CS473 - HW5

Out of Order Execution

Due Monday, October 14, 2002

  1. (20 points) Draw a Gantt (timing) chart, using the same conventions as those on my CDC notes page, showing how long it would take to execute the following code on a CDC:
    
    X1 <- X2 / X3
    X4 <- X1 * X0
    X0 <- X3 + X5
    X6 <- X2 * X3
    
    

    CDC Timing Diagram

    1. The divide has no dependencies, so it's able to go immediately.
    2. The multiply depends on the result of the divide; a second order conflict. It is issued, but can't go until the cycle on which the divide concludes.
    3. The add has no dependencies, and is able to immediately. But it's going to write to X0, which the multiply is going to use as an operand, so its write-back has to delayed until the cycle after instruction can go.
    4. The multiply has no dependencies, so it can go immediately. There are two multiply units, so there is no first-order conflict.

  2. (50 points)

    Here's some code that purports to be MIPS code for the C program in HW4 (since it only ``purports to be,'' you don't need to worry about whether I've got a bug in it!), except that it should only go through the loop body twice:

    	
          lui     $2, hi(awry)
          ori     $2, $2, lo(awry) ; pointer to awry
          addi    $3, $2, 8        ; end of awry
          lui     $4, hi(histo)
          ori     $4, $4, lo(histo); pointer to histo
        
    loop: lw      $5, 0($2)        ; read awry[i]
          sll     $5, $5, 2        ; convert to index
          add     $5, $4, $5       ; get pointer to location in histo
          lw      $6, 0($5)        ; get old value of histo
          addiu   $6, $6, 1        ; increment histo
          sw      $6, 0($5)        ; store back
          addiu   $2, $2, 4        ; increment awry pointer
          bne     $2, $3, loop     ; if not done, do it again
    	
    	

    Now, assume you have a CPU executing MIPS code with the following assumptions:

    In a moment, I'll be asking you some questions about this machine. But first, here's an example showing the execution of the first few instructions.

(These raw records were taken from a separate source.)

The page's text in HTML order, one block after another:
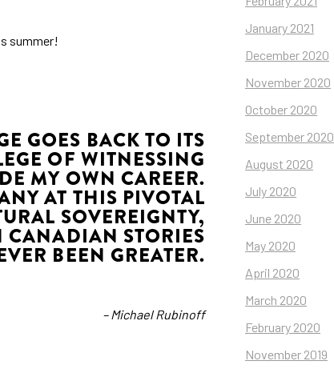
summer!
GOES BACK TO ITS
OF WITNESSING
MY OWN CAREER.
AT THIS PIVOTAL
SOVEREIGNTY,
STORIES
BEEN GREATER.
– Michael Rubinoff
January 2021
December 2020
November 2020
October 2020
September 2020
August 2020
July 2020
June 2020
May 2020
April 2020
March 2020
February 2020
November 2019
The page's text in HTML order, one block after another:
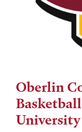
Oberlin
University
Tags:

    execution of first six instructions

    1. On the first cycle, instructions 1-4 are fetched into IF/ID.

    2. Instructions 1 and 4 have no dependencies on other instructions, so they start down the pipe. This frees space for two more instructions, so 5 and 6 are fetched.

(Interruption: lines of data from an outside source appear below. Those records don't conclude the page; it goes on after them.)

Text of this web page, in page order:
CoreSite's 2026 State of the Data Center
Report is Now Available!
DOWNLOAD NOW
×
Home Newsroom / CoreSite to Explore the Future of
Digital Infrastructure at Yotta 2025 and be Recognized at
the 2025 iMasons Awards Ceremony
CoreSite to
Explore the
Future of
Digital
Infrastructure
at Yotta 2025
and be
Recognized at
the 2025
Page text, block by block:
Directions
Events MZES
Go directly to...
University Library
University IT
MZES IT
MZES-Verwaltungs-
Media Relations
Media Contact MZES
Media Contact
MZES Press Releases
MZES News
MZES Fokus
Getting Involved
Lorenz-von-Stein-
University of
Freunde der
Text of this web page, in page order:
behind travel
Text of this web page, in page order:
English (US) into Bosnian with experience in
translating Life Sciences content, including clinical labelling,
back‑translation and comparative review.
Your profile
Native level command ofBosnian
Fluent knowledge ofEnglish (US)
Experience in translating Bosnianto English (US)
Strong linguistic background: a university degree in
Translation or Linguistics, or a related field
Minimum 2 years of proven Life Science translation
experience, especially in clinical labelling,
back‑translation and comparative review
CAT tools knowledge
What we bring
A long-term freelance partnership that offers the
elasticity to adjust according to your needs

    3. Instruction 2 (which was held for a cycle) will have had its dependency satisfied by the time it reaches the execute stage, so it starts down the pipe on cycle 3. Instruction 5 can also start down the pipe (it didn't actually have to wait, since it was just fetched last cycle).

      Since a second pair of instructions have started, there is room to fetch another pair. I'm not going to show that; it's where the homework starts for you.

    4. Instructions three and six have now had their dependencies satisfied, and can proceed. Again, there's room for two more instructions in IF/ID.

    As the instructions move on to retirement, notice that 1-5 all take four cycles (though they may be delayed by stalls), and 6 takes five.

    One little thing: it would be easy to get a misimpression from this that you can always fetch two new instructions per cycle. You can't; the number you can fetch is determined by the number that go down the pipes. So if only one went down a pipe you could only fetch one; if four went down together you could fetch four.

    Now then, on to the questions:

    1. In the assumptions at the start of this problem, I mentioned infinite pipelines, register porting, and so forth. Given the restriction on the size of the IF/ID register, how ``infinite'' do the other resources actually have to be? In particular, what is the maximum number of arithmetic and memory pipelines you can actually need? How many register reads and writes actually have to be possible on a cycle? How many simultaneous memory reads and writes are actually needed?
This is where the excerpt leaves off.